Generic Search Algorithms : Generalised steps for any algorithm function Search(graph,start,goal): 0. Initialize agenda [[start]] extended_list = [] while agenda is not empty: 1. Path = agenda.pop(0) 2. If is_path_to_goal(path,goal): return path 3. Otherwise extend current path if not already extended For each connected node: make new path(Don't add path with loop) 4. Add new_path to agenda and reorganize agenda return failHere,
- Agenda : Keeps track of all paths under consideration and the way it is maintained is the key to difference between most of the search algorithms.
- Loops in paths : No path with loop should be created.
- Extended List : List of nodes that has extended in step 3. Use of extended list is optional but it provides optimization. This optimization can be applied to any search algorithm.
- Backtracking : Possibility of going back to other partial path is called backtracking.
- Exiting the Search : Non optimal searches may actually exit once it finds path with goal node. For optimal, search must exit only when path is the first removed from agenda ( which would be best possible solution depending on cost)
Search algorithms can be informed or uninformed search. If there is a function f(x), which is also called evaluation function, which helps in guiding search algorithm to the result, the search is called informed search. Hence if there is no evaluation function used for search, the search algorithm is called uninformed search. Breadth First Search, Depth First Search and British Museum are considered to be uninformed search algorithms while all the remaining search algorithms are informed search algorithms.
If algorithm finds only one path from source to destination, it is incomplete search. This will give the first ever result it encountered. But if algorithm is searching for all paths from source to destination, it is complete search. Complete search algorithms tries to find best possible path available from source to destination. Similarly , if algorithm is returning best solution, it is called optimal solution. This means, only the complete search algorithms can be optimal. Non Complete search can find all solutions but not necessarily returns optimal solution
There are many different search algorithms exist, most common of them mentioned as below:- Breadth First Search :
- Properties : Uninformed, Non Optimal , complete
- Add all new paths to the back of agenda like a queue (FIFO)
- Depth First Search :
- Properties : Uninformed, Non Optimal, Incomplete
- Add all new paths to the front of agenda like a stack (LIFO)
- Best First Search :
- Properties : Depending on definition of f(x), non optimal and incomplete
- Required Parameter : f(x) to sort the entire agenda
- Keep entire agenda sorted by f(x)
- n Best First :
- Properties : Non optimal, Incomplete
- f(x) to sort entire agenda by n = maximum size of the agenda
- Keep entire agenda sorted by f(x) and only keep the top n
- Hill Climbing :
- Properties : Non Optimal, Incomplete with Heuristic
- Keep only newly added paths sorted by f(x)
- Add sorted new path to the front of agenda
- Beam Search :
- Like BFS, but expand search node in f(x) order.

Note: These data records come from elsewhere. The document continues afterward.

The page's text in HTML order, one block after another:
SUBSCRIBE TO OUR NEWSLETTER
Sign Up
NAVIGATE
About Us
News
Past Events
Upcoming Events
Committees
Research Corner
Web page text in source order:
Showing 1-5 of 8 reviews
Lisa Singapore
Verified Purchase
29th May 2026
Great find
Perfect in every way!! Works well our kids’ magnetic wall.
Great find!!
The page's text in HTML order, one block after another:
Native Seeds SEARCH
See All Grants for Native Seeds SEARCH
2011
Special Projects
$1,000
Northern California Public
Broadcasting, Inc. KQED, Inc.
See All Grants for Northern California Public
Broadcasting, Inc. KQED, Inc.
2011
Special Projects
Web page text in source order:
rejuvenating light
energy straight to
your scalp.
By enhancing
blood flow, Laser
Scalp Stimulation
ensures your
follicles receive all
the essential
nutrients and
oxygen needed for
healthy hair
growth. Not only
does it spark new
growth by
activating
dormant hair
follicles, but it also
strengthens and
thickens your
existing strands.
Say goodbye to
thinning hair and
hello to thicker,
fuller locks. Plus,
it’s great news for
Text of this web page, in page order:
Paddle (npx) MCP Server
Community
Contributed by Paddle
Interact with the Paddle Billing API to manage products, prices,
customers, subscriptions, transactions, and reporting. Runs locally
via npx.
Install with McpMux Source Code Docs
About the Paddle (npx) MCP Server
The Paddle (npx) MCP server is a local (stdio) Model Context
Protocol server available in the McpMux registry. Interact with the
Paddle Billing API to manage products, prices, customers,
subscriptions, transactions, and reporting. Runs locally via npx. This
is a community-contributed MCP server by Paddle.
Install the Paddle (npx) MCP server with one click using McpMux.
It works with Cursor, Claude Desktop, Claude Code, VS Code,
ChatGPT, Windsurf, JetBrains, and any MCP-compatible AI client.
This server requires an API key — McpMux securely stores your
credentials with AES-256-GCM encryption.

Incomplete for small k but complete for k = infinity. Non optimal. If k = 1, Beam Search is like Hill climbing without backtracking.
- Parameter : Beam width K, f(x) to sort top paths by
- Keep only k top paths that are of length of n and sorted by f(x)
- British Museum :
- Properties : Brutally exhaustive, non informed, complete
- Implemented using Breadth first enumeration of all paths.
- Branch and Bound :
- Properties : Optimal
- g(x) = c(s,x) = cost of path from s to node x. f(x) = g(x) + 0. Keep sorting paths by x.

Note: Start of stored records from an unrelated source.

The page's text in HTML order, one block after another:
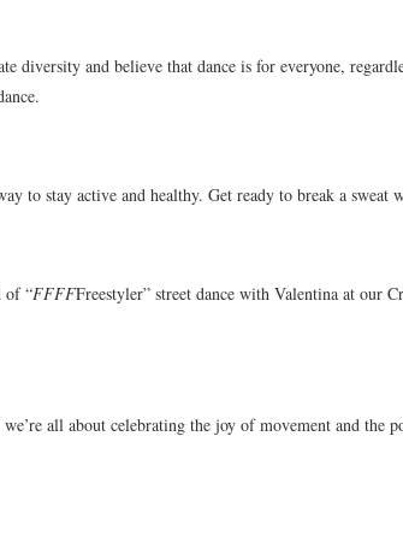
diversity and believe that dance is for everyone,
to stay active and healthy. Get ready to break a sweat
of “FFFFFreestyler” street dance with Valentina at our
all about celebrating the joy of movement and
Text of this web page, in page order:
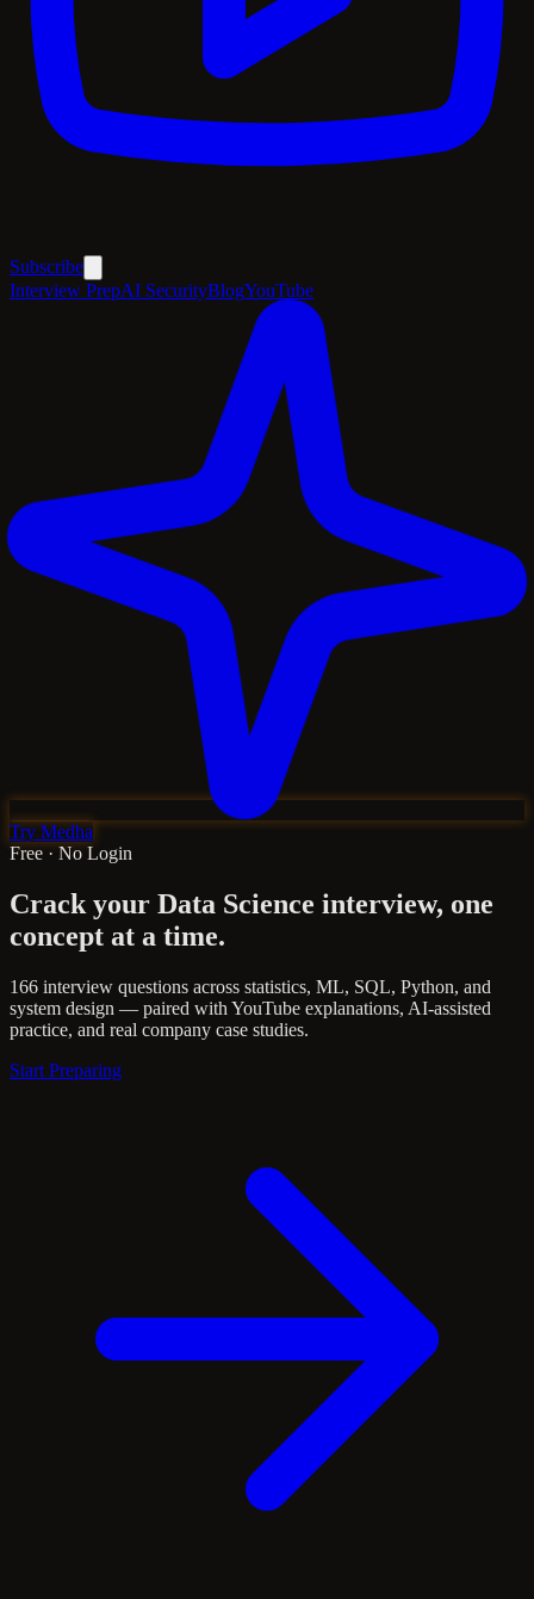
Subscribe
Interview PrepAI SecurityBlogYouTube
Try Medha
Free · No Login
Crack your Data Science interview, one
concept at a time.
166 interview questions across statistics, ML, SQL, Python, and
system design — paired with YouTube explanations, AI-assisted
practice, and real company case studies.
Start Preparing

- A* without extended list :
- Properties : Optimal if h is admissible.
- f(x) = g(x) + h (x, g) where h(x, g) is estimated cost from x to g.
- sort paths by f(x)
- A* with extended list:
- Properties : Optimal if h is consistent
- f(x) = g(x) + h(x)
- sort paths by f(x)
- Admissible Heuristics : For all nodes x in graph, h(x) <= c(x, g) that means heuristic is underestimate of actual cost to goal from x.
- Consistent Heuristics :
- For edges in an undirected graph, where m is connected to n |h(m) - h(n)| <= c(m, n)

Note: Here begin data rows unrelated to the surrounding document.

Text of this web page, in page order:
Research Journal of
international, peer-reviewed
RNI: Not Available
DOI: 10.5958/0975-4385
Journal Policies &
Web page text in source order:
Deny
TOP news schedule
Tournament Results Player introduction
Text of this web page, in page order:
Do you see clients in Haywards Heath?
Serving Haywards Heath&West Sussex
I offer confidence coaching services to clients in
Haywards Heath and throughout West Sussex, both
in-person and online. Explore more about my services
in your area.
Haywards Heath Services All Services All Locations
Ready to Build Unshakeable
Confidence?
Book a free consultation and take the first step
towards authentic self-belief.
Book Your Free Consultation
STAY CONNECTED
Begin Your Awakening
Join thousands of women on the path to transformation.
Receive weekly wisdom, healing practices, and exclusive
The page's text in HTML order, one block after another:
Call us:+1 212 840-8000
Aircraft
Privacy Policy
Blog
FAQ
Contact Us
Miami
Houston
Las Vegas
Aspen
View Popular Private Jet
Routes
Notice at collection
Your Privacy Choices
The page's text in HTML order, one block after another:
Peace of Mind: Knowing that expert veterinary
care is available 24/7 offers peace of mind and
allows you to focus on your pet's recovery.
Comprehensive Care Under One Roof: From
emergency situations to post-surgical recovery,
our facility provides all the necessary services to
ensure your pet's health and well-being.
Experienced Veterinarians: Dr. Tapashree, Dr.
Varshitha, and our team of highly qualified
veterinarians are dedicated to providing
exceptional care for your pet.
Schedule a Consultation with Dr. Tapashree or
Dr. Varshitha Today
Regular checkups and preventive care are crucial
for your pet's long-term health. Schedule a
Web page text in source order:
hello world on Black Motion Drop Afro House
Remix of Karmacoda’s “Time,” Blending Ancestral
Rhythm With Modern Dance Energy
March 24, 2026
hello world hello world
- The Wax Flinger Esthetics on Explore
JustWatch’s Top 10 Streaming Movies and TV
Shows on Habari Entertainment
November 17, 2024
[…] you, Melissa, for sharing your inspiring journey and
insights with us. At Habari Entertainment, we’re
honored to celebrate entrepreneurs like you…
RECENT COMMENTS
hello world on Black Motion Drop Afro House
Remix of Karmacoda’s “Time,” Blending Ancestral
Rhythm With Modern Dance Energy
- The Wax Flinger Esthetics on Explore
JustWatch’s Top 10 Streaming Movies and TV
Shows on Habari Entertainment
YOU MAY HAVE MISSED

- For edges in directed graph, n is descendent of m or m -> n, h(m) - h(n) <= c(m, n)
- Thus for each edge, h value of edge <= actual cost of edge.
- Please remember, if h is consistent then it is admissible but if h is admissible, it is not necessarily consistent. An admissible heuristic can be made consistent by using pathmax algorithm.
- Pathmax algorithm :
- When you are extending nodes, if there exist and edge that is not consistent (that means h(m) - h(n) > c(m, n)) make it consistent by setting end h(n) value to h(m). Hence difference h(m) - h(n) becomes zero and consistent.
- Always remember , more closely h(x) approximates the actual cost to goal, the faster A* will find the solution.